■ **What the task requires**:
In the listing below, a line holding "MSMQ Connector FAQs (8, 2, 330, 36)" and a line holding "installed. It is" mark the range. Retype both exactly, with all lines between them.

■ **Data for analysis**:
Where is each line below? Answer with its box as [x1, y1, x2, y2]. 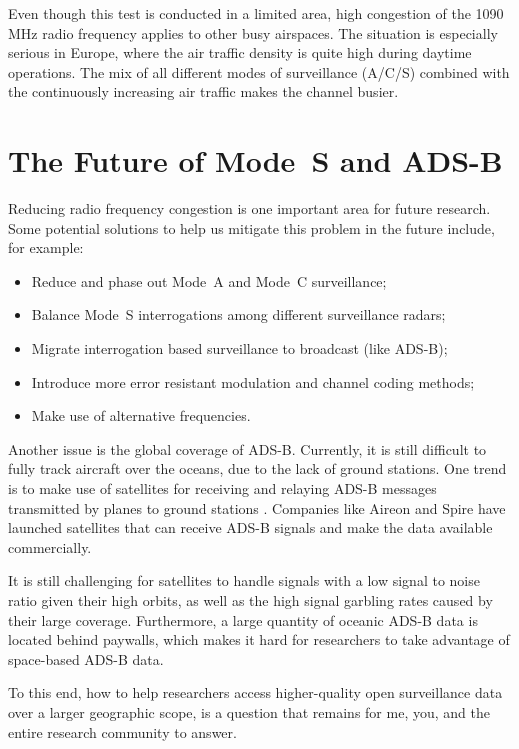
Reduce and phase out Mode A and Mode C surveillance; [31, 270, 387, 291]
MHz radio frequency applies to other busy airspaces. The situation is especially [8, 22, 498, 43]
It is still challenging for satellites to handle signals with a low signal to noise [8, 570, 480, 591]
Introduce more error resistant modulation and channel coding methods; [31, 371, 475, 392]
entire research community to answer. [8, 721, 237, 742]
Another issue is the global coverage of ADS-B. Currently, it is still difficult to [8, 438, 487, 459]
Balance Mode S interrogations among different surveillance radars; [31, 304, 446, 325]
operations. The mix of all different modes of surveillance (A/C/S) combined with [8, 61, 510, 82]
...
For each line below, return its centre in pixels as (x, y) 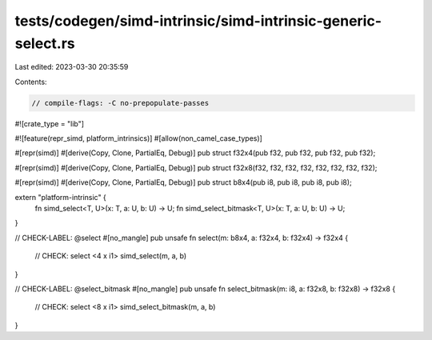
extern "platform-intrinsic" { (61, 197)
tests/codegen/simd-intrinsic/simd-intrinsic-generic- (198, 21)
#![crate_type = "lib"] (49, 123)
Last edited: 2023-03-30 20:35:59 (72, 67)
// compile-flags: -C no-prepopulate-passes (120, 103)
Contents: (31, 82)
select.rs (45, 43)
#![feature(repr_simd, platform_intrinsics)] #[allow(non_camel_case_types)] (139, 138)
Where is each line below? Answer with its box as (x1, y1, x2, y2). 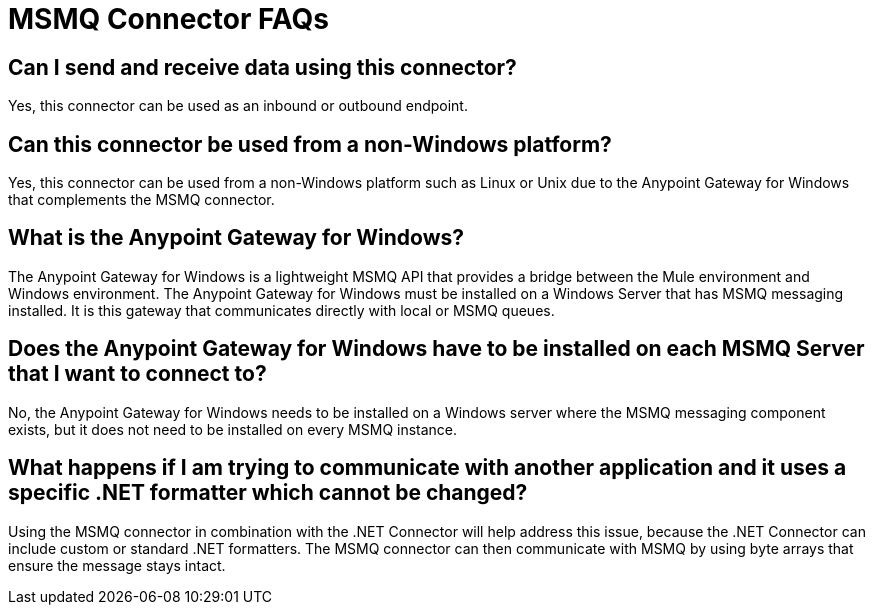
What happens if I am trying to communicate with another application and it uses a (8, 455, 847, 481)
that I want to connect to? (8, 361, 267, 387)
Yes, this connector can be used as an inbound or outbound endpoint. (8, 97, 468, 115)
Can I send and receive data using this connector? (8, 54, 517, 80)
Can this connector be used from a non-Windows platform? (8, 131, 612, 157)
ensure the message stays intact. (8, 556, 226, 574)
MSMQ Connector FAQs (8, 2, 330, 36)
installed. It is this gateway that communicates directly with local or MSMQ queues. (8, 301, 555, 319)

■ **Solution to the exercise**:
MSMQ Connector FAQs (8, 2, 330, 36)
installed. It is this gateway that communicates directly with local or MSMQ queues. (8, 301, 555, 319)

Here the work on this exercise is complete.